Well differentiated and small cell neuroendocrine carcinomas of the lung. Two related but distinct clinicopathologic entities.

Twenty-two resected pulmonary well differentiated neuroendocrine carcinomas (WDNC) were re-evaluated histologically as were 28 resected intermediate-small cell neuroendocrine carcinomas (IC-SCNC). WDNC were distinguishable from IC-SCNC by their consistently recognizable organoid architecture, and by the absence or limited extent of necrosis. Furthermore, WDNC could be subclassified into 3 subsets based upon the degrees of pleomorphism, local and vascular invasion, and stromal fibrosis, the mitotic count, and the extent of tumor necrosis. Whereas all those parameters were important in discriminating between WDNC and IC-SCNC, the quality of the organoid architecture, and the extent and pattern of necrosis emerged as the most significant.

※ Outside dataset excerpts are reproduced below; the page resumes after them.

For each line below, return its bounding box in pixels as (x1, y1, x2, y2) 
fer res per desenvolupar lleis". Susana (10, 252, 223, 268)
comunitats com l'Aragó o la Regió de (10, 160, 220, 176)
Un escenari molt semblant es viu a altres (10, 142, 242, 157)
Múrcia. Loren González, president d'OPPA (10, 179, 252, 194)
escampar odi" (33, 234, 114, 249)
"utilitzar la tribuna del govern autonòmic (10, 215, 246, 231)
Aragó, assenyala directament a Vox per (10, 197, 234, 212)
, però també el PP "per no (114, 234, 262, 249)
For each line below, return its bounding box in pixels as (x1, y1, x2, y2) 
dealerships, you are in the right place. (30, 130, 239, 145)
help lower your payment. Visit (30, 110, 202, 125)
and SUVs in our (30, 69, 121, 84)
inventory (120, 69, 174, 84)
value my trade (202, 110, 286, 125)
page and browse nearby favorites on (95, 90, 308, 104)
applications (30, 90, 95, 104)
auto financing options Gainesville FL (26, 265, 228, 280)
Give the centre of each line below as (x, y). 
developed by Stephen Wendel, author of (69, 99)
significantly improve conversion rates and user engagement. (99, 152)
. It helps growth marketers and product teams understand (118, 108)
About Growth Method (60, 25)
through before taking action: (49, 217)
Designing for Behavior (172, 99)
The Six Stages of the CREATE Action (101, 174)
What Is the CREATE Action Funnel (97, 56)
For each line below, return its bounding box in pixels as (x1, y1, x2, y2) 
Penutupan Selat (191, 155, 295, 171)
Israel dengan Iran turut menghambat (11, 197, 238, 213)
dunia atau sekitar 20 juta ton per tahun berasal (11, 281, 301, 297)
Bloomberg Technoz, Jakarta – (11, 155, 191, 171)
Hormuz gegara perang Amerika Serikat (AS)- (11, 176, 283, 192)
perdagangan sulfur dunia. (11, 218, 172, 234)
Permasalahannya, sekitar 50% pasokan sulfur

WDNC with the more aggressive histologic features (subset III) had, as a group, a distinctly worse clinical course that those displaying blander features (subsets I and II). Nevertheless, even subset III of WDNC had, as a group, a longer survival than similarly treated Stages I and II IC-SCNC. We conclude that the histologic spectrum of WDNC is broader than generally recognized. Moreover, 3 subsets of WDNC are definable based on conventional histologic criteria provided sufficient, well preserved samples are examined. Even the most aggressive subset of WDNC can be thus histologically discriminated from IC-SCNC, and, given comparable stages, has a better prognosis than the latter.